Surprisingly, both Occidental and HWS College were just doing what many colleges across the country have to do in response to pressure from the federal government to address the so-called campus rape epidemic: bypass the criminal justice system to arbitrate felony sex crimes in an on-campus kangaroo court. Lacking in due process, incarceration powers and the institutional competence to arbitrate felony sex crimes (or anything beyond plagiarized homework, for that matter), campus courts are simultaneously failing to punish real rapists adequately and branding innocent students as rapists when indeed no rape took place.

Due to increasing pressure from the federal government and anti-rape activists to address campus rapes, universities like Columbia, Dartmouth, Vanderbilt have begun to label any sexual liaison after a few sips of alcohol as rape. The distinction between “victim” and “assailant” gets murkier when both students are drunk, as is often the case. It may be preposterous to suggest that the male drunk driver is automatically presumed guilty when colliding into a female drunk driver, however, when two drunken students ‘collide,’ the male student is almost always found guilty. At Harvard, 28 law professors recently condemned the university’s new sexual assault procedures as overly broad and fundamentally unfair. No wonder we are experiencing a campus rape epidemic.

The claim that one in five college women are raped is manufactured by counting almost every drunken sex as rape, even if the “victims” themselves do not believe they were raped. Of course, even a single rape is too high, and must be taken seriously.

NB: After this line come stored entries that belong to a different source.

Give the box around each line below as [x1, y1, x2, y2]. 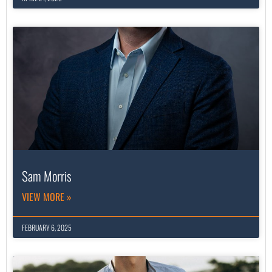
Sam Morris [22, 166, 72, 186]
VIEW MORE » [22, 189, 72, 205]
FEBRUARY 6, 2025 [22, 222, 72, 233]

Anti-rape activists who encourage victims to bypass police and go straight to college administration are unwittingly endangering other women by allowing rapists to walk away with a slap on the wrist. Campus courts, limited to punishing students with mere suspensions and expulsions, are paradoxically helping real rapists avoid the serious jail time they would be facing under the criminal justice system.

To be sure, research tells us that rape is often underreported because victims fear they will not be believed. So it is important to train police investigators to be sensitive of victim’s feelings and build public trust in her words. False accusations, which studies show can be as high as 10 percent, are by far the most serious threat to a rape victim’s credence. Unless we stop pretending that false accusations don’t exist, public trust in genuine victims will be a major casualty.

Clearly, campus courts are not the entity we should turn to as the keepers of due process and student protection. Should we continue to pursue this route, the crisis will burden universities with additional costs in lawsuits, implicate innocent students, divert resources away from genuine victims and, as Gellian Greensite, founder of a rape prevention program at University of California Santa Cruz, points out, undermine the seriousness of the crime.

If we really want justice for college students, our first step must be to do away with the kangaroo courts on college campuses and place felony sex crime investigations where they belong: in the hands of the criminal justice system that guarantees a fair trial to the victim and the accused. It is a pity, helping genuine rape victims is not a priority to some.